Retired, work part-time or shifts, enjoy being out in the countryside? Then cycle the lanes and byways of Cheshire and surrounding areas with Chester Easy Riders: you won't get left behind.
Chester Easy Riders is an independent cycling club affiliated to Cycling UK. We cycle every Thursday throughout the year with moderate and brisk day rides of 40 to 80 miles.

For more information see the About Us tab.

Monday 28 July 2014

24th July 2014: Pistyll Rhaeadr (mod)

The moderate group consisting of Dave and Liz on tandem, Dave H, Steve and Trevor set off to repeat Mike Morley’s route of 2010 to Pistyll Rhaeadr: a splendid route over the Berwyn mountains down to the Rhaeadr Valley and up to its start at the magnificent waterfall (Pistyll Rhaeadr) with its quaint tearooms at its foot.

Photograph by Steve Haywood

The return route descended further down the Rhaeadr Valley to turn north at Abercynllaith to take a lower but still very hilly return route over the Berwyn’s back to Chirk.
A little bit of walking on the 1 in 6 sections but the views and sense of achievement of cycling in the high mountains makes for a splendid day out at a pace suited to all of the party.  Distance 43 miles. A steady ride averaging just over 10 miles an hour including the walking. 
Pistyll Rhaeadr Café rating:  good selection of food at moderate price.  Open all year. No beer.  Seats outside but beautifully cool inside on a scorching day.
Getting to Chirk: several riders took the train from Chester to Chirk, we took the tandem in the car as usual (25 minutes from South Chester). Steve cycled from Kelsall to the start and back making a round trip of about 110 miles.

Saturday 26 July 2014

24th July 2014: Llanymynech (brisk)

As I had been to the waterfalls a few times, I offered Ray and Tom an alternative in a re-hashed June 2013 ride to the Bradford Arms Hotel on the English side of the border in Llanymynech. We set off round the back of Chirk heading for the castle at a “briskish” pace which slowed considerably as the heat and the hills took its toll. We maxed out at 1000 ft, all within the first three miles. Back now on the main road up the valley, we were able to motor along to Tregeiriog and just catch the tail end of the moderate group who had taken the main road from Chirk. We then took an innocent left turn that concealed a vicious climb up from 850 to 1200 ft. I was struggling after 2 weeks off the bike, but Ray and Tom managed to get up in one go.

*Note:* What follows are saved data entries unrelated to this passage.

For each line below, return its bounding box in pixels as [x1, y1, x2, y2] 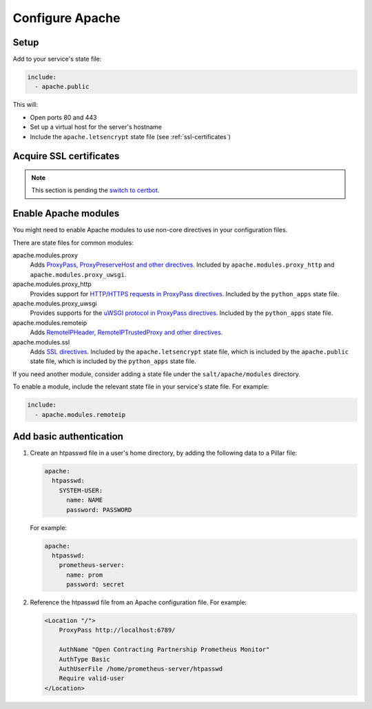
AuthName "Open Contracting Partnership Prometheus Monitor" [59, 646, 270, 654]
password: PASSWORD [66, 506, 132, 513]
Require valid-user [59, 675, 125, 682]
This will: [12, 101, 38, 109]
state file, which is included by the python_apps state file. [30, 357, 196, 365]
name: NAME [66, 496, 103, 504]
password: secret [66, 581, 125, 588]
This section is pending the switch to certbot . [31, 186, 160, 194]
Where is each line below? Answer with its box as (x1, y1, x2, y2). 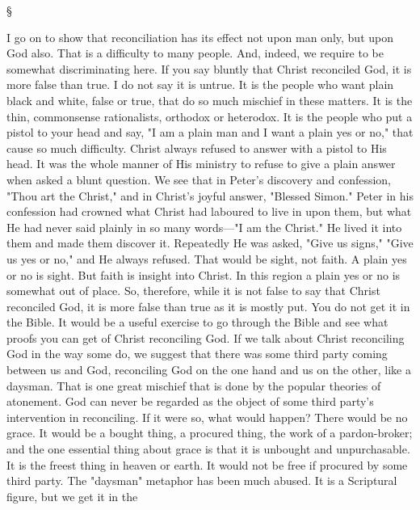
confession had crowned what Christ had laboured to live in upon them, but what (6, 203, 412, 220)
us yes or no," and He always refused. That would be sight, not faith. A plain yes (6, 250, 407, 267)
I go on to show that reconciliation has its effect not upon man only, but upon (6, 28, 394, 45)
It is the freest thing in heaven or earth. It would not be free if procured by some (6, 456, 408, 473)
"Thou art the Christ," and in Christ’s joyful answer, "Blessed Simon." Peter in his (6, 187, 414, 204)
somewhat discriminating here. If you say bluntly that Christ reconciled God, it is (6, 60, 412, 77)
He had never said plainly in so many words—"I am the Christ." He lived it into (6, 218, 402, 235)
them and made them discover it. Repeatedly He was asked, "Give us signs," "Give (6, 234, 414, 251)
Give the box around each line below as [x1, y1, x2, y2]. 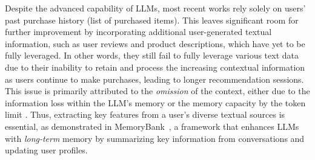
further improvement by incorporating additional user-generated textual [5, 25, 272, 38]
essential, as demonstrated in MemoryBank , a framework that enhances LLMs [5, 120, 299, 132]
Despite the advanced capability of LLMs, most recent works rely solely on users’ [5, 2, 306, 14]
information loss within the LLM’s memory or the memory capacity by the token [5, 96, 306, 109]
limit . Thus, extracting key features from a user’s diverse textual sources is [5, 108, 285, 121]
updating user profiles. [5, 144, 88, 156]
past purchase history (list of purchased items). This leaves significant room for [5, 13, 299, 26]
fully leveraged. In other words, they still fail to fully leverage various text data [5, 49, 299, 62]
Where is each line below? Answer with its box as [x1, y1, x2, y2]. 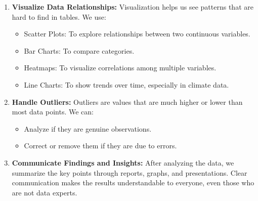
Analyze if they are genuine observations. [24, 123, 152, 134]
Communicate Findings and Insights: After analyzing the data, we [12, 157, 234, 168]
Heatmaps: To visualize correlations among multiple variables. [24, 62, 217, 73]
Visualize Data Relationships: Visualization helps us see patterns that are [12, 2, 253, 12]
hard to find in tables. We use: [12, 11, 106, 22]
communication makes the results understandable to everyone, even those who [12, 177, 254, 188]
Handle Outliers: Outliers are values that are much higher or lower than [12, 96, 243, 107]
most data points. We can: [12, 106, 94, 117]
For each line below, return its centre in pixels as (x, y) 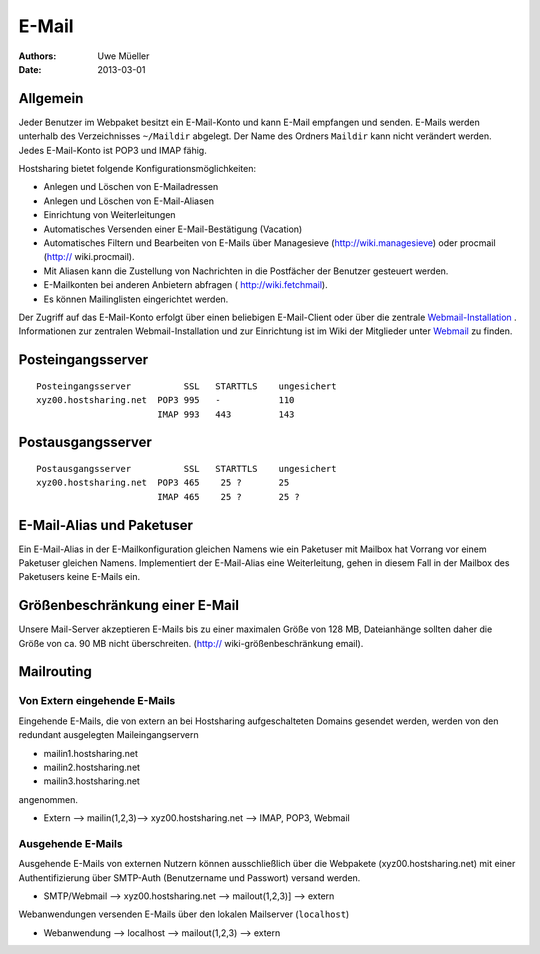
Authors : (37, 56)
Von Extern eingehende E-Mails (97, 701)
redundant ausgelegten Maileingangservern (108, 735)
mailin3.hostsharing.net (91, 781)
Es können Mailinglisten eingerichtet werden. (136, 299)
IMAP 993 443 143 (225, 414)
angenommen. (48, 799)
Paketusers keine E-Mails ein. (79, 577)
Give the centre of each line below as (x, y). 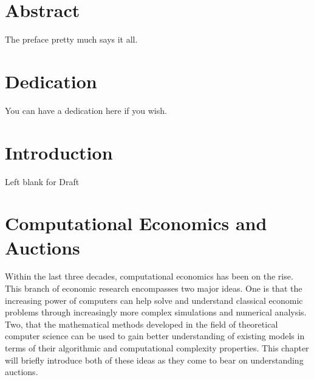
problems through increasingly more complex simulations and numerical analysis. (156, 312)
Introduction (59, 152)
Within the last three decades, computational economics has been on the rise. (149, 276)
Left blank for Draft (42, 181)
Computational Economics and (136, 223)
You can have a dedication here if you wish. (86, 110)
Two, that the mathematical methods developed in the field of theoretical (142, 324)
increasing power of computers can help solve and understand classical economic (154, 300)
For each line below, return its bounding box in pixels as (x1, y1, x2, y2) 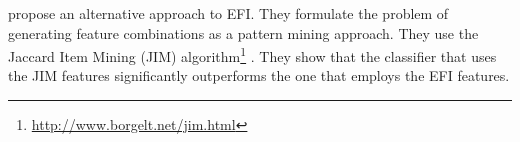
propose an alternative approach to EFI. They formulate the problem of (8, 3, 449, 23)
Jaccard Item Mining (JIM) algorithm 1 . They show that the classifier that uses (8, 43, 497, 66)
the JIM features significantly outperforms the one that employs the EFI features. (8, 65, 510, 86)
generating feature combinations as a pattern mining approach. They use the (8, 22, 479, 43)
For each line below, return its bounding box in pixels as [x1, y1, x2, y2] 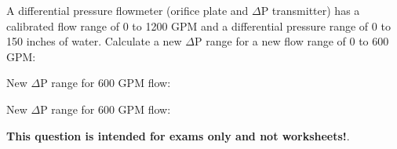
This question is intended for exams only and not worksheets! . [6, 127, 350, 144]
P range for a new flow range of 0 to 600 [195, 33, 389, 49]
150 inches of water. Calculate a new [6, 33, 182, 49]
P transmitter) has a [260, 2, 360, 18]
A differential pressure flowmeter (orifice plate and [6, 2, 249, 18]
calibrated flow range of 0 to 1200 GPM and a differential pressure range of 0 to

From the top, we swoop up and down the lanes on our way to Llansilin, and out the other side before skirting the next big hill. At Pen-y-Bont we take a planned route diversion on our way to the pub. 
The last time we were here was last June when it really rained hard. The landlord allowed us to shelter the bikes in a storeroom, and as then, he was happy to see us and to promptly rustle up some very nice food. Strangely the lads both had a rather hot chilli dish! 

Photograph by Clive Albany

With 26 hilly miles done, the remaining 16 miles were flat as we made our way back parallel to the A483, which we then crossed to quickly run through Oswestry exiting towards the Iron Age hill fort (3500 years old - started on a Monday about 0800). The run back through Weston Rhyn allowed us to access the canal aqueduct route back into Chirk. After 42 miles, we were enjoying an ice cream at 15:15, in readiness for Ray and I to catch the busy 15:48 train. Ray was on his new self-built TDi bike today (titanium frame with Shimano Di2 group set) - i.e. electric powered transmission. I had expected Tom and Ray to be well tired out after their Tuesday's 90 mile ride to Mop Cop (which included cycling the final ascent twice - ask Ivan why!), but they didn’t show it. Incidentally, the moderate ride today was slightly longer and a lot hillier than the brisk version!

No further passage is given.